Il n'y avait qu'une heure de mélancolie inévitable, c'était quand la prière du soir venait d'être dite, quand les signes de croix des Bretons venaient de finir et que le soleil était couché; à cette heure-là, assurément, beaucoup d'entre eux songeaient au pays.

Même dans ces régions d'admirable lumière, il y a toujours cette heure indécise entre le jour et la nuit, qui est triste. On voyait à cet instant-là des têtes de matelots se tourner involontairement vers cette dernière bande de lumière qui persistait du côté du couchant, très bas, à toucher la ligne des eaux.

Une bande nuancée toujours: sur l'horizon, c'était d'abord du rouge sombre, un peu d'orangé au-dessus, un peu de vert pâle, une traînée de phosphore, et puis cela se fondait en montant avec les gris éteints, avec les nuances d'ombre et d'obscurité. De derniers reflets d'un jaune triste restaient sur la mer, qui luisait encore çà et là avant de prendre ses tons neutres de la nuit; ce dernier regard oblique du jour, jeté sur les profondeurs désertes, avait quelque chose d'un peu sinistre, et on s'inquiétait malgré soi de l'immensité des eaux. C'était l'heure des révoltes intimes et des serrements de cœur. C'était l'heure où les matelots avaient la notion vague que leur vie était étrange et contre nature, où ils songeaient à leur jeunesse séquestrée et perdue. Quelque lointaine image de femme passait devant leurs yeux, entourée d'un charme alanguissant, d'une douceur délicieuse. Ou bien ils faisaient, avec un trouble subit de leurs sens, le rêve de quelque fête insensée de luxure et d'alcool pour se rattraper et s'étourdir, la prochaine fois qu'on les déchaînerait à terre....

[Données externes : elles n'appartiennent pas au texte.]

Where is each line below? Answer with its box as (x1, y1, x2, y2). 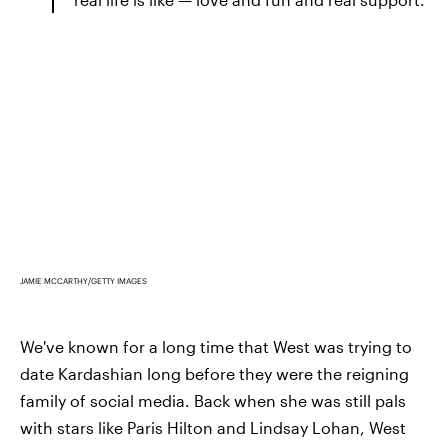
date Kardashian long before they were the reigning (20, 364, 409, 383)
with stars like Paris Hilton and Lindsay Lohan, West (20, 418, 406, 437)
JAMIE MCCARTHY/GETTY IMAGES (20, 276, 147, 286)
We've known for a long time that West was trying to (20, 337, 412, 356)
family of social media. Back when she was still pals (20, 391, 406, 410)
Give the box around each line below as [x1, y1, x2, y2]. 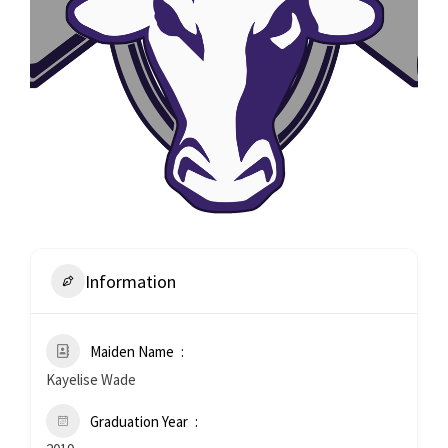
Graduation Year [90, 412, 188, 431]
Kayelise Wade [46, 370, 136, 389]
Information [85, 269, 176, 293]
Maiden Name [90, 342, 174, 361]
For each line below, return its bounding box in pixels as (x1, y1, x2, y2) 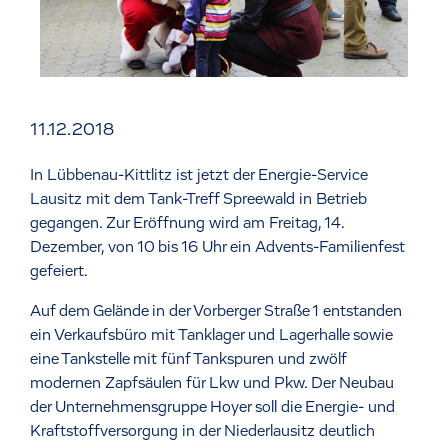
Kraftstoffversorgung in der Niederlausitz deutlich (30, 422, 375, 439)
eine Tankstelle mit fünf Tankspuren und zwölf (30, 350, 346, 367)
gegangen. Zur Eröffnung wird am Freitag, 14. (30, 214, 344, 231)
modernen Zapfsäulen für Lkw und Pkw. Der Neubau (30, 374, 394, 391)
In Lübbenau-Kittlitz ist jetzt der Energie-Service (30, 166, 367, 183)
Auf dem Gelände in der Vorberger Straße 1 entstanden (30, 302, 402, 319)
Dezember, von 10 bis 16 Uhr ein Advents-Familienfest (30, 238, 405, 255)
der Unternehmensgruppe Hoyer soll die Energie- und (30, 398, 395, 415)
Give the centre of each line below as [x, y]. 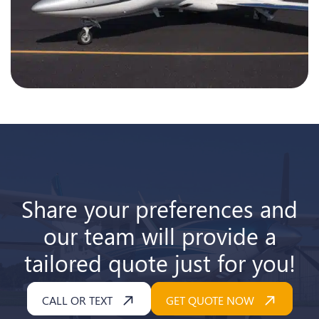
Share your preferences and [159, 208]
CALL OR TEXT [77, 300]
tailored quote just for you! [159, 262]
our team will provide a [159, 235]
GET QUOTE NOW [210, 300]
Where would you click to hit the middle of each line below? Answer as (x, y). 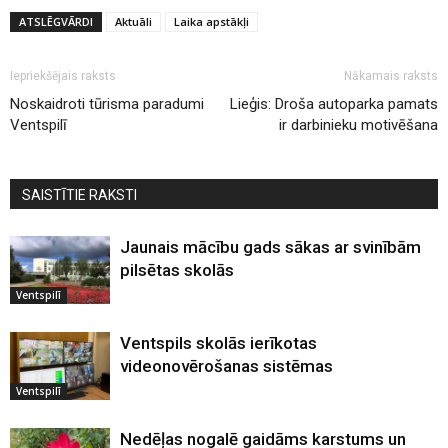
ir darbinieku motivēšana (358, 124)
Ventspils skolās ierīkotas (218, 342)
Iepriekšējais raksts (63, 75)
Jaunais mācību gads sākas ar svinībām (270, 246)
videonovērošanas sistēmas (226, 365)
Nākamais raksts (391, 75)
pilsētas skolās (177, 269)
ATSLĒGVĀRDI (56, 21)
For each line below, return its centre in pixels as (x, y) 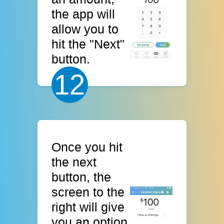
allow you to (85, 29)
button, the (81, 177)
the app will (83, 14)
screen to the (88, 192)
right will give (88, 207)
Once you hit (87, 147)
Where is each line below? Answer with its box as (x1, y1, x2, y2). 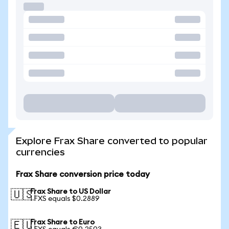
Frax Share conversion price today (16, 170, 150, 178)
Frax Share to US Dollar (30, 188, 111, 195)
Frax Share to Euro (30, 219, 95, 226)
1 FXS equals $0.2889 (30, 195, 100, 202)
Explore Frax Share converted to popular (16, 135, 208, 146)
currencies (16, 147, 65, 157)
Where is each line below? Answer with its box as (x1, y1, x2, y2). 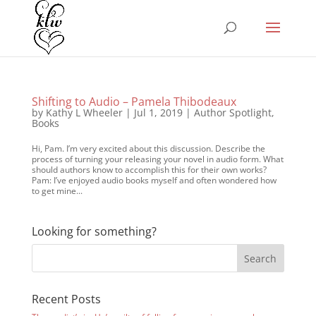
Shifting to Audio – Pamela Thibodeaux (31, 94, 236, 109)
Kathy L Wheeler (45, 106, 123, 119)
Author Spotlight (193, 106, 272, 119)
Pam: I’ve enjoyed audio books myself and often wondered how (31, 174, 276, 186)
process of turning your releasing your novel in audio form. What (31, 153, 284, 165)
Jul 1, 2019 (133, 106, 183, 119)
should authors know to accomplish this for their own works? (31, 164, 267, 176)
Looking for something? (31, 224, 157, 239)
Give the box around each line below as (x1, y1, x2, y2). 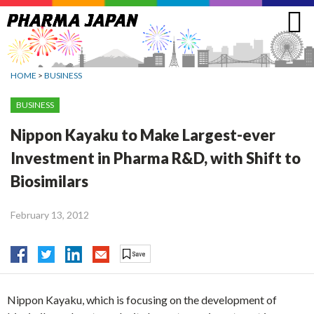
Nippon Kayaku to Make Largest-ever (11, 125, 275, 144)
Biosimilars (11, 171, 88, 191)
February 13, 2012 (11, 208, 89, 221)
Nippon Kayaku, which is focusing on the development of (7, 293, 277, 307)
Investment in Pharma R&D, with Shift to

Mais, après, venait la vraie nuit, tiède, pleine d'étoiles, et l'impression passagère était oubliée; les matelots venaient tous s'asseoir ou s'étendre à l'avant du navire et commençaient à chanter.

Il y avait des gabiers qui savaient de longues chansons très jolies, dont les refrains se reprenaient en chœur. Les voix étaient belles et vibrantes dans les silences sonores de ces nuits.

Il y avait aussi un vieux maître qui contait toujours à un petit cercle attentif d'interminables histoires; c'étaient des aventures très certainement arrivées autrefois à de beaux gabiers, que des princesses amoureuses avaient emmenés dans des châteaux.

Il courait toujours, le Primauguet, traçant derrière lui, dans l'obscurité, une vague traînée blanche qui s'effaçait à mesure, comme une queue de météore. Il courait toutes les nuits, sans se reposer ni dormir; seulement ses grandes ailes perdaient le soir leur blancheur de goéland, et, sur les lueurs diffuses du ciel, on les voyait tout à coup découper, en ombres chinoises, des pointes et des échancrures de chauve-souris.

Mais il avait beau courir, il était toujours au milieu du même grand cercle qui semblait éternellement se reformer, s'étendre et le suivre.

Quelquefois ce cercle était noir et dessinait nettement partout sa ligne inexorable qui s'arrêtait aux premières étoiles du ciel, ou bien l'immense contour était adouci par des vapeurs qui fondaient tout ensemble; alors on se figurait courir dans une espèce de globe d'un bleu gris, très étoilé, dont on s'étonnait de ne jamais rencontrer les parois fuyantes.

L'étendue était remplie des bruits légers de l'eau, l'étendue était toujours bruissante à l'infini, mais d'une manière contenue et presque silencieuse; elle rendait un son puissant et insaisissable, comme ferait un orchestre de milliers de cordes que les archets frôleraient à peine et avec grand mystère.